VOLUME 50 | NUMBER 1 | FEBRUARY 2015
Surge Capacity: Analysis of Census Fluctuations to Estimate the Number of Intensive Care Unit Beds Needed
Keywords: Critical care;bed occupancy;resource allocation
Objective: To compare methods of characterizing intensive care unit (ICU) bed use and estimate the number of beds needed.
Study Setting: Three geographic regions in the Canadian province of Manitoba.
Study Design: Retrospective analysis of population-based data from April 1, 2000, to March 31, 2007.
Methods: We compared three methods to estimate ICU bed requirements. Method 1 analyzed yearly patient-days. Methods 2 and 3 analyzed day-to-day fluctuations in patient census; these differed by whether each hospital needed to independently fulfill its own demand or this resource was shared across hospitals.
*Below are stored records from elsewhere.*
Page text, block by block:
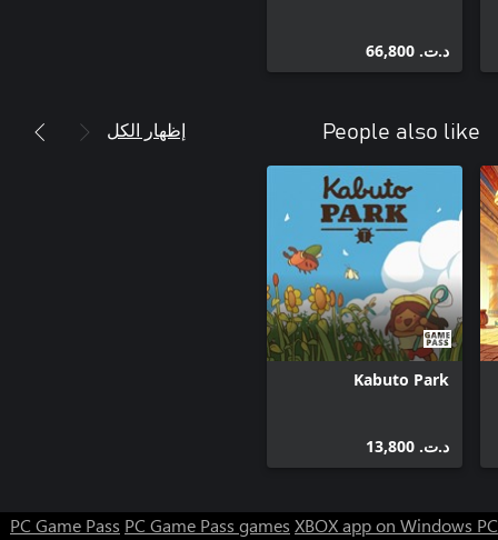
د.ت.‏ 66,800
People also like إظهار الكل
Kabuto Park
د.ت.‏ 13,800
PC Game Pass PC Game Pass games XBOX app on Windows PC

Principal Findings: Three main findings were as follows: (1) estimates based on yearly average usage generally underestimated the number of beds needed compared to analysis of fluctuations in census, especially in the smaller regions where underestimation ranged 25–58 percent; (2) 4–29 percent fewer beds were needed if it was acceptable for demand to exceed supply 18 days/year, versus 4 days/year; and (3) 13–36 percent fewer beds were needed if hospitals within a region could effectively share ICU beds.
Conclusions: Compared to using yearly averages, analyzing day-to-day fluctuations in patient census gives a more accurate picture of ICU bed use. Failing to provide adequate “surge capacity” can lead to demand that frequently and severely exceeds supply.